The required output is a number: how many lines of the data below include the string "userscript".

───── INFORMATION SHOWN

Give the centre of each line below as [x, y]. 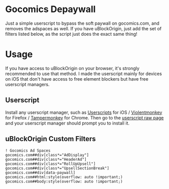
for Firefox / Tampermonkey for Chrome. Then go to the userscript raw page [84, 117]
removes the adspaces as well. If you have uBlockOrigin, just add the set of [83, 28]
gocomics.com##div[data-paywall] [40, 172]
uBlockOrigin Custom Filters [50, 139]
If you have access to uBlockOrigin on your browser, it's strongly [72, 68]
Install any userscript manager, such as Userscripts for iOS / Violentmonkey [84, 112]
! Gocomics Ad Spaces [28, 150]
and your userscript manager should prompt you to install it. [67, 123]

──────────
───── INFORMATION SHOWN

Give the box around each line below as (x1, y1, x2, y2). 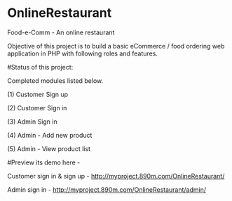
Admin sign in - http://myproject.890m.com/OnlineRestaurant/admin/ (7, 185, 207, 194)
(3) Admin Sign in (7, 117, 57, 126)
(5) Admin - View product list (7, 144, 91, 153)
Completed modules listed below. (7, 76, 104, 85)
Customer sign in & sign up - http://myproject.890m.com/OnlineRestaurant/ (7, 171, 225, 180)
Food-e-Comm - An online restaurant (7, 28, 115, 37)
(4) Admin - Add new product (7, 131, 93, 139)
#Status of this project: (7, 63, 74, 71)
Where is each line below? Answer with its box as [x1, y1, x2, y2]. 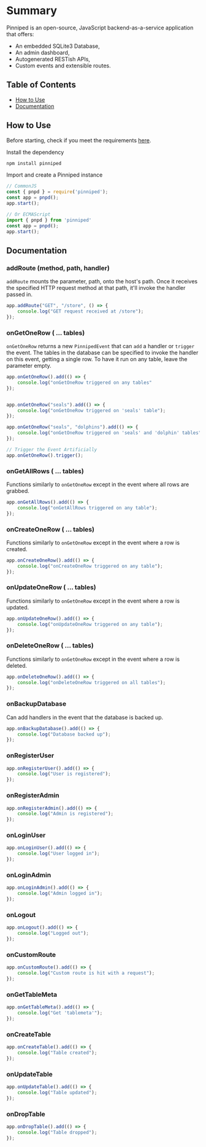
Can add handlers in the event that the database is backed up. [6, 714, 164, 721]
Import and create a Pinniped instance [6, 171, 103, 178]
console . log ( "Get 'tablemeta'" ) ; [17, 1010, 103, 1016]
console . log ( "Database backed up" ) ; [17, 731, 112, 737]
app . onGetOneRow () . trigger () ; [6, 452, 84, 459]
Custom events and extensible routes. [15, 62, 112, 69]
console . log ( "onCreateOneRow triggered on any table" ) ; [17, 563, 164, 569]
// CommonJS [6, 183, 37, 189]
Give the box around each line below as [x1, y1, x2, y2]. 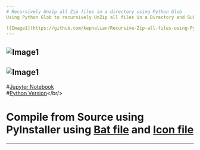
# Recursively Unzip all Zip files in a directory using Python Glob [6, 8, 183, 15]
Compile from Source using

──────────
───── INFORMATION SHOWN

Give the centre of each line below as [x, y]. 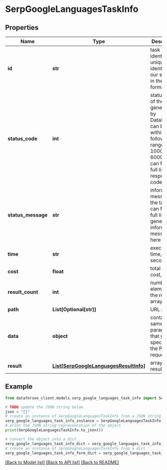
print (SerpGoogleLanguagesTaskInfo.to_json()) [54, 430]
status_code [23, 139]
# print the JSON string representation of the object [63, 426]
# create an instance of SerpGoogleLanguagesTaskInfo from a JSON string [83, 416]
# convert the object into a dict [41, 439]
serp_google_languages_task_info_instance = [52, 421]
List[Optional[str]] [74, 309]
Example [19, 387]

──────────

#### WRITTEN SOLUTION:
3